### Input data
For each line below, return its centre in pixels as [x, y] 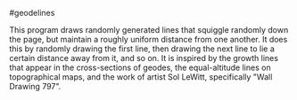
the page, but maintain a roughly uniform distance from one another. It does [148, 39]
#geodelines [32, 13]
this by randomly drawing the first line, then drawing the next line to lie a [142, 49]
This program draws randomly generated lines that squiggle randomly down [149, 30]
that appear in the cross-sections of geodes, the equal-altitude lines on [140, 67]
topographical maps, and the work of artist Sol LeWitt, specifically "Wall [141, 77]
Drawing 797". [35, 86]
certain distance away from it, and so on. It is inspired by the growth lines [144, 58]
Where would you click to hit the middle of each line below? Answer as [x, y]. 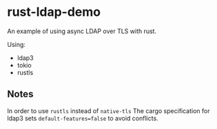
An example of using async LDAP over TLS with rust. [82, 31]
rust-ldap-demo [54, 12]
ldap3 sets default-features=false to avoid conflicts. [83, 118]
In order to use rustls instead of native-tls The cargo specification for [108, 110]
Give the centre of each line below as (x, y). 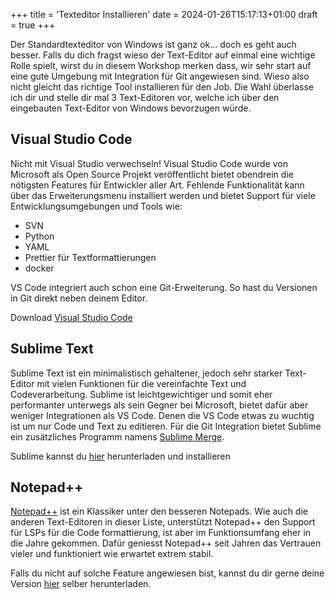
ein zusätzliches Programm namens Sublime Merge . (117, 436)
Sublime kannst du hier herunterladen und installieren (120, 456)
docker (39, 268)
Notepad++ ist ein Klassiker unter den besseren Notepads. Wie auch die (159, 511)
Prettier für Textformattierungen (90, 257)
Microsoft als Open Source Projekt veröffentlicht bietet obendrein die (152, 174)
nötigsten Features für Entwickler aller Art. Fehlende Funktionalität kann (157, 185)
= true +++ (33, 25)
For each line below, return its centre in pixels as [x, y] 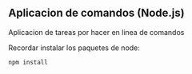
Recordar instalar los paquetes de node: [74, 48]
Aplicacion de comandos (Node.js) [97, 13]
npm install [28, 62]
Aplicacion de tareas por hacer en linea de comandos [96, 32]
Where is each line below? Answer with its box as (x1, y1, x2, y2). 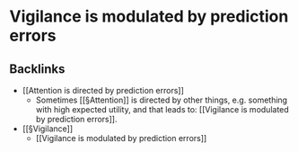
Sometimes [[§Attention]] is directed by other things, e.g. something (35, 94, 288, 105)
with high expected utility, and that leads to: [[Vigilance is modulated (35, 104, 289, 114)
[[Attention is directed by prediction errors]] (22, 85, 184, 95)
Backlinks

### Work item
Exactly as written, give the line containing "with high expected" and all remaining lines of the records.

### Task answer
with high expected utility, and that leads to: [[Vigilance is modulated (35, 104, 289, 114)
[[Attention is directed by prediction errors]] (22, 85, 184, 95)
Backlinks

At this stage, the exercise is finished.